§ **EXERCISE DETAILS**
Without including any pictures, copy every line below exactly.

Data entries:
§ §
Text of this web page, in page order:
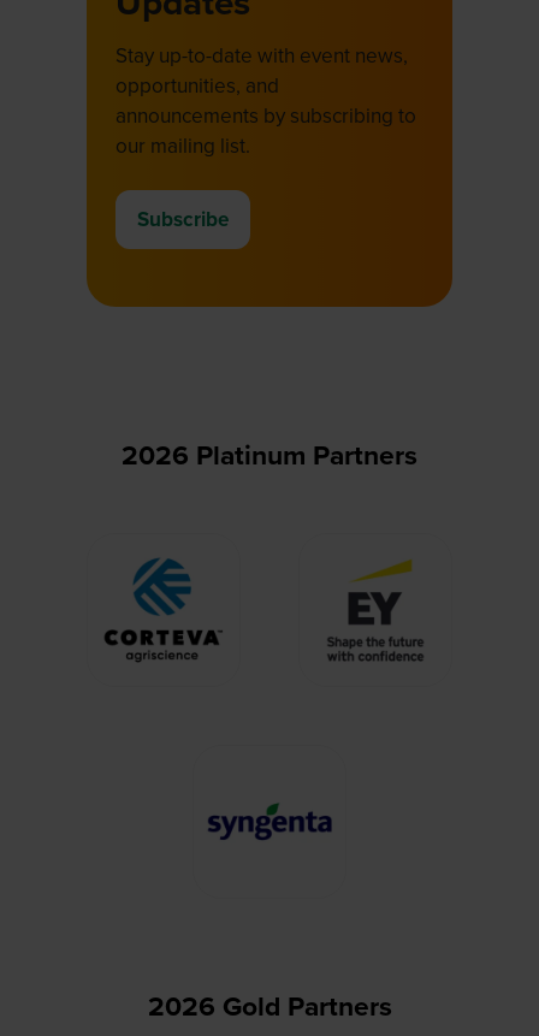
Stay up-to-date with event news,
opportunities, and
announcements by subscribing to
our mailing list.
Subscribe
(opens
2026 Platinum Partners
2026 Gold Partners
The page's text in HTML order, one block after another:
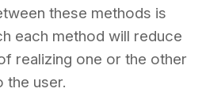
these methods is
each method will reduce
realizing one or the other
the user.
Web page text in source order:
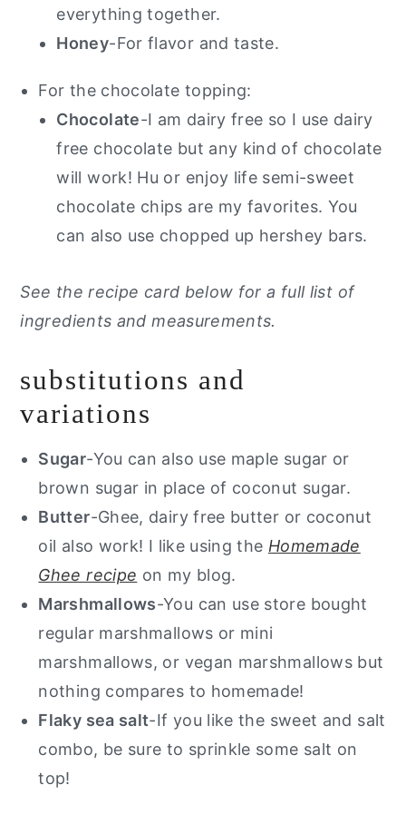
everything together.
Honey-For flavor and taste.
For the chocolate topping:
Chocolate-I am dairy free so I use dairy
free chocolate but any kind of chocolate
will work! Hu or enjoy life semi-sweet
chocolate chips are my favorites. You
can also use chopped up hershey bars.
See the recipe card below for a full list of
ingredients and measurements.
substitutions and
variations
Sugar-You can also use maple sugar or
brown sugar in place of coconut sugar.
Butter-Ghee, dairy free butter or coconut
oil also work! I like using the Homemade
Ghee recipe on my blog.
Marshmallows-You can use store bought
regular marshmallows or mini
marshmallows, or vegan marshmallows but
nothing compares to homemade!
Flaky sea salt-If you like the sweet and salt
combo, be sure to sprinkle some salt on
top!
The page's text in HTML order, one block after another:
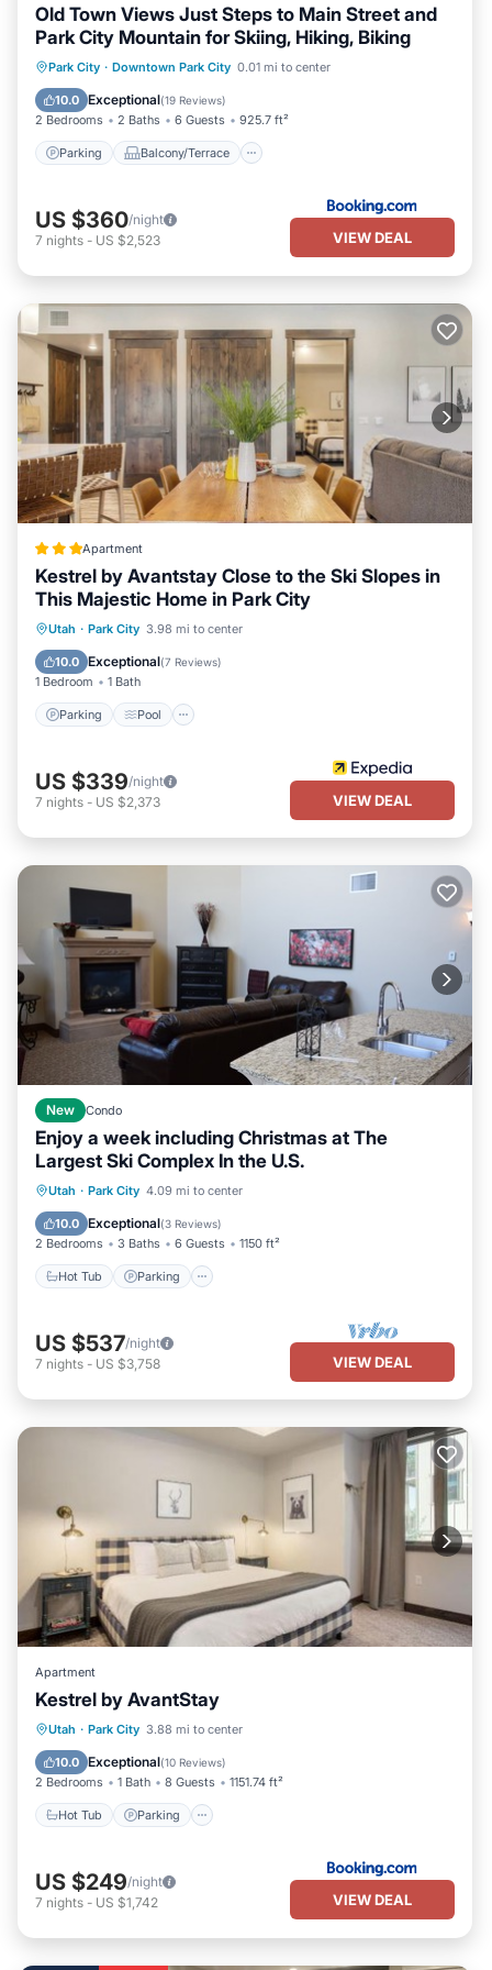
Old Town Views Just Steps to Main Street and
Park City Mountain for Skiing, Hiking, Biking
Park City · Downtown Park City 0.01 mi to center
10.0 Exceptional(19 Reviews)
2 Bedrooms 2 Baths 6 Guests 925.7 ft²
Parking Balcony/Terrace
Parking Balcony/Terrace
View
Air Conditioner
US $360/night
7 nights - US $2,523 VIEW DEAL
Apartment
Kestrel by Avantstay Close to the Ski Slopes in
This Majestic Home in Park City
Utah · Park City 3.98 mi to center
10.0 Exceptional(7 Reviews)
1 Bedroom 1 Bath
Parking Pool
Parking Pool
Kitchen
US $339/night
7 nights - US $2,373 VIEW DEAL
New Condo
Enjoy a week including Christmas at The
Largest Ski Complex In the U.S.
Utah · Park City 4.09 mi to center
10.0 Exceptional(3 Reviews)
2 Bedrooms 3 Baths 6 Guests 1150 ft²
Hot Tub Parking
Hot Tub Parking
US $537/night
7 nights - US $3,758 VIEW DEAL
Apartment
Kestrel by AvantStay
Utah · Park City 3.88 mi to center
10.0 Exceptional(10 Reviews)
2 Bedrooms 1 Bath 8 Guests 1151.74 ft²
Hot Tub Parking
Hot Tub Parking
US $249/night
7 nights - US $1,742 VIEW DEAL
§ §
§ **YOUR SOLUTION**
Text of this web page, in page order:
Stay up-to-date with event news,
opportunities, and
announcements by subscribing to
our mailing list.
Subscribe
(opens
2026 Platinum Partners
2026 Gold Partners
The page's text in HTML order, one block after another:
these methods is
each method will reduce
realizing one or the other
the user.
Web page text in source order:
everything together.
Honey-For flavor and taste.
For the chocolate topping:
Chocolate-I am dairy free so I use dairy
free chocolate but any kind of chocolate
will work! Hu or enjoy life semi-sweet
chocolate chips are my favorites. You
can also use chopped up hershey bars.
See the recipe card below for a full list of
ingredients and measurements.
substitutions and
variations
Sugar-You can also use maple sugar or
brown sugar in place of coconut sugar.
Butter-Ghee, dairy free butter or coconut
oil also work! I like using the Homemade
Ghee recipe on my blog.
Marshmallows-You can use store bought
regular marshmallows or mini
marshmallows, or vegan marshmallows but
nothing compares to homemade!
Flaky sea salt-If you like the sweet and salt
combo, be sure to sprinkle some salt on
top!
The page's text in HTML order, one block after another:
Old Town Views Just Steps to Main Street and
Park City Mountain for Skiing, Hiking, Biking
Park City · Downtown Park City 0.01 mi to center
10.0 Exceptional(19 Reviews)
2 Bedrooms 2 Baths 6 Guests 925.7 ft²
Parking Balcony/Terrace
Parking Balcony/Terrace
View
Air Conditioner
US $360/night
7 nights - US $2,523 VIEW DEAL
Apartment
Kestrel by Avantstay Close to the Ski Slopes in
This Majestic Home in Park City
Utah · Park City 3.98 mi to center
10.0 Exceptional(7 Reviews)
1 Bedroom 1 Bath
Parking Pool
Parking Pool
Kitchen
US $339/night
7 nights - US $2,373 VIEW DEAL
New Condo
Enjoy a week including Christmas at The
Largest Ski Complex In the U.S.
Utah · Park City 4.09 mi to center
10.0 Exceptional(3 Reviews)
2 Bedrooms 3 Baths 6 Guests 1150 ft²
Hot Tub Parking
Hot Tub Parking
US $537/night
7 nights - US $3,758 VIEW DEAL
Apartment
Kestrel by AvantStay
Utah · Park City 3.88 mi to center
10.0 Exceptional(10 Reviews)
2 Bedrooms 1 Bath 8 Guests 1151.74 ft²
Hot Tub Parking
Hot Tub Parking
US $249/night
7 nights - US $1,742 VIEW DEAL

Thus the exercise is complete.